Goal of the exercise:
An exact copy is required of every line from the one with "culture mode, conversely" through the end of the data below, and the pictures must stay out of it.

Stored data
++++++++

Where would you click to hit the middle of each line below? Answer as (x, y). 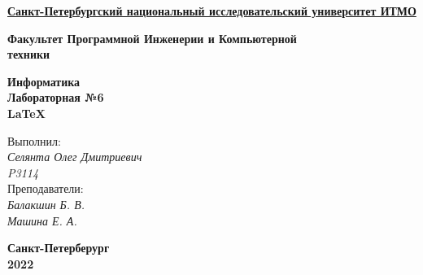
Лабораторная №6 (56, 97)
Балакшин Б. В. (46, 204)
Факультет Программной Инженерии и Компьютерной (152, 38)
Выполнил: (34, 140)
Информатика (44, 81)
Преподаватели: (46, 188)
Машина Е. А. (42, 220)
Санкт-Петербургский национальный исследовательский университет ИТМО (212, 11)
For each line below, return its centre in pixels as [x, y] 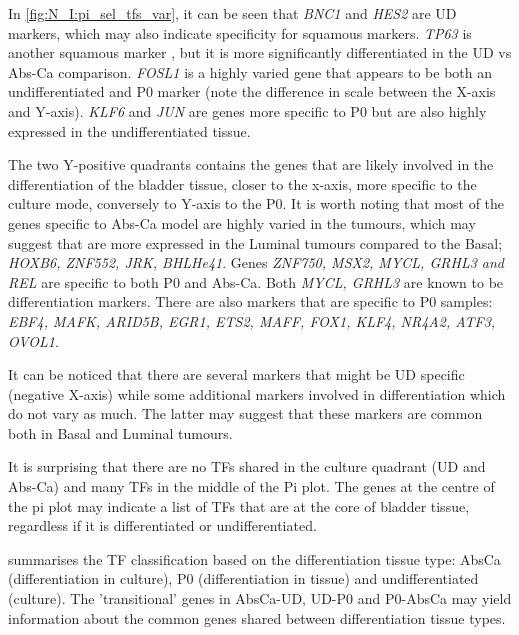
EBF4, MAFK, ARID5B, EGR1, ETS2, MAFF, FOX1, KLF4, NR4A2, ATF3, [252, 320]
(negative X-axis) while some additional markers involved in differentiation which [257, 393]
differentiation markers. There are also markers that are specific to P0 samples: [250, 301]
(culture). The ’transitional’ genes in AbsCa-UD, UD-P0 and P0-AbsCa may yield [260, 598]
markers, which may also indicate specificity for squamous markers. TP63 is [240, 32]
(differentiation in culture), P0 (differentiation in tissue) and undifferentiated [243, 578]
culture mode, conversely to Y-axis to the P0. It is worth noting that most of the [256, 203]
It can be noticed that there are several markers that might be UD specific [236, 374]
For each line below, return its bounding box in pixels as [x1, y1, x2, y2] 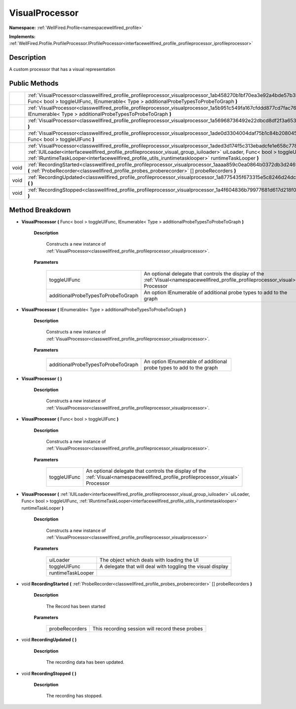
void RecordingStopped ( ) [21, 671, 76, 676]
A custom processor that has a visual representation [9, 67, 115, 72]
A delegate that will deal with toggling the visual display [99, 563, 229, 569]
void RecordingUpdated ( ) [21, 637, 77, 643]
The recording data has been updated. [46, 659, 124, 665]
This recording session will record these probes [92, 625, 203, 632]
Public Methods [9, 79, 59, 88]
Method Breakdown [9, 206, 71, 214]
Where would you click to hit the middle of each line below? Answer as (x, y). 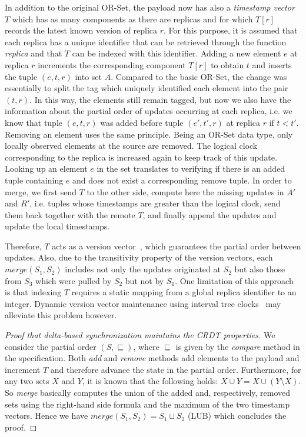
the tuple (21, 76)
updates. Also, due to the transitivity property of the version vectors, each (139, 257)
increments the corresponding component (112, 64)
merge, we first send (41, 191)
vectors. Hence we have (46, 416)
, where (146, 346)
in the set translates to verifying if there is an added (191, 169)
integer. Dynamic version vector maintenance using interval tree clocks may (143, 303)

++++++++

Response to this task:
culture mode, conversely to Y-axis to the P0. It is worth noting that most of the [256, 203]
It can be noticed that there are several markers that might be UD specific [236, 374]
For each line below, return its bounding box in pixels as [x1, y1, x2, y2] 
void RecordingStopped ( ) [21, 671, 76, 676]
A custom processor that has a visual representation [9, 67, 115, 72]
A delegate that will deal with toggling the visual display [99, 563, 229, 569]
void RecordingUpdated ( ) [21, 637, 77, 643]
The recording data has been updated. [46, 659, 124, 665]
This recording session will record these probes [92, 625, 203, 632]
Public Methods [9, 79, 59, 88]
Method Breakdown [9, 206, 71, 214]
Where would you click to hit the middle of each line below? Answer as (x, y). 
the tuple (21, 76)
updates. Also, due to the transitivity property of the version vectors, each (139, 257)
increments the corresponding component (112, 64)
merge, we first send (41, 191)
vectors. Hence we have (46, 416)
, where (146, 346)
in the set translates to verifying if there is an added (191, 169)
integer. Dynamic version vector maintenance using interval tree clocks may (143, 303)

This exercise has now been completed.